A new milestone for risk mapping

Source(s): United Nations Office for Disaster Risk Reduction
The GAR Atlas, which aims to expose hidden disaster risks, has been hailed as a milestone

The GAR Atlas, which aims to expose hidden disaster risks, has been hailed as a milestone

CANCUN, Mexico, 25 May 2017 – The UN Office for Disaster Risk Reduction today launched a landmark interactive atlas that exposes the hidden threats posed by natural hazards in national economies and countries’ urban centres.

The Global Assessment Report Risk Atlas (GAR Atlas), released at the 2017 Global Platform for Disaster Risk Reduction, builds on a multi-year effort by a consortium of leading scientific institutions coordinated by UNISDR, and provides a global vision of where and how disaster risk can undermine development.  

It estimates the probability of future disaster losses in the built environment for five major hazards – earthquakes, tsunamis, river flooding, and tropical cyclones, plus winds and storm surge – for every country and territory in the world.

“This is a critical tool to create risk awareness at the levels we want,” said Ms. Maryam Golnaraghi, Director, Extreme Events and Climate Risk at the Geneva Association, the insurance industry’s leading international think tank.

Her comments were echoed by Mr. Robert Muir-Wood, Chief Research Officer at Risk Management Solutions.

“This is a real milestone. For the first time, you’ve got an actual atlas of disaster risk,” he said, adding that he had loved maps since he was a boy.

The GAR Atlas has been launched in online version, an application, and a limited edition print format that contains augmented reality icons that link it to its companion application, GAR for Tangible Earth.

Tangible Earth, developed by the Japan-based Earth Literacy Program, is the world’s first interactive digital globe featuring various earth processes and global data such as real-time weather, earthquake and tsunami or climate variations.

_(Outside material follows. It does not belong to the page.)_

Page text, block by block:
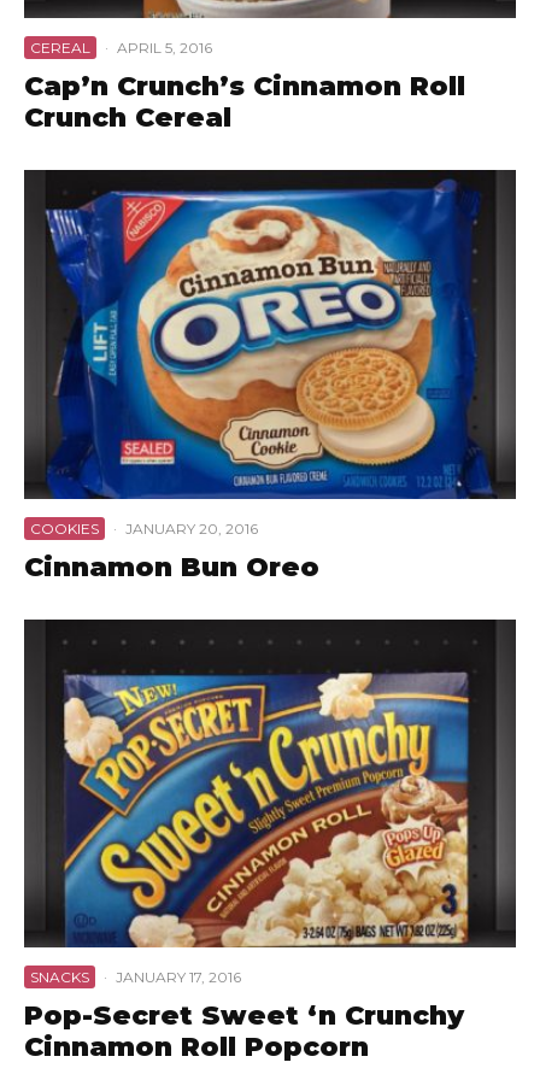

Mr. Rowan Douglas, CEO Capital Science & Policy Practice at reinsurers Willis Towers Watson, was enthusiastic about the GAR Atlas: “To create a multi-peril database – because it’s far more than an atlas – the scientific achievement is incredible.”

The GAR Atlas is based on the findings of UNISDR’s series of biennial reports on risk, which since 2009 have raised the bar for research on past, present and potential future hazard impacts.

“The idea is to pull together all the risk information that we’ve been working on in one place,” said Mr. Andrew Maskrey, who heads UNISDR’s Risk Knowledge Section and has steered its research for years.

“Risk is often invisible,” he underlined.

Exposing and then tackling risk is critical, given that global disaster losses have swollen to US$520 billion a year – considered a conservative estimate –  owing to factors including climate change, rapid urbanisation and the expected growth of risk-exposed assets. This growth in risky investments is often due to a lack of adequately costing disaster risk, coupled with high profit margins for investments in many areas exposed to earthquakes, tsunamis, storm surges, floods and other hazards.

That makes it important to spotlight the consequences of risk-stoking decisions, whether by businesses or the authorities, in order to help protect communities around the globe.

“One of our jobs is to disturb the comfortable and comfort the disturbed,” said Mr. Maskrey.

Tackling risk at source is the primary goal of the Sendai Framework for Disaster Risk Reduction, a 15-year agreement adopted by the international community in 2015.

The GAR Atlas builds on the Global Risk Model (GRM) developed by UNISDR and its partners over the years. It uses the robust metrics developed by the international modeling team, such Average Annual Loss (AAL) and Probable Maximum Loss (PML), both of which enable detailed snapshots of risk according to time and place.

“This takes into account events that have not yet occurred, and not just historical events,” said Mr. Omar Dario Cardona, a National University of Colombia expert in computational economics, risk management and insurance, and macroeconomics, who has been a key player in developing the GRM. “Risk assessment is the key to awareness, but also highlights the responsibilities of decision-makers,” he said.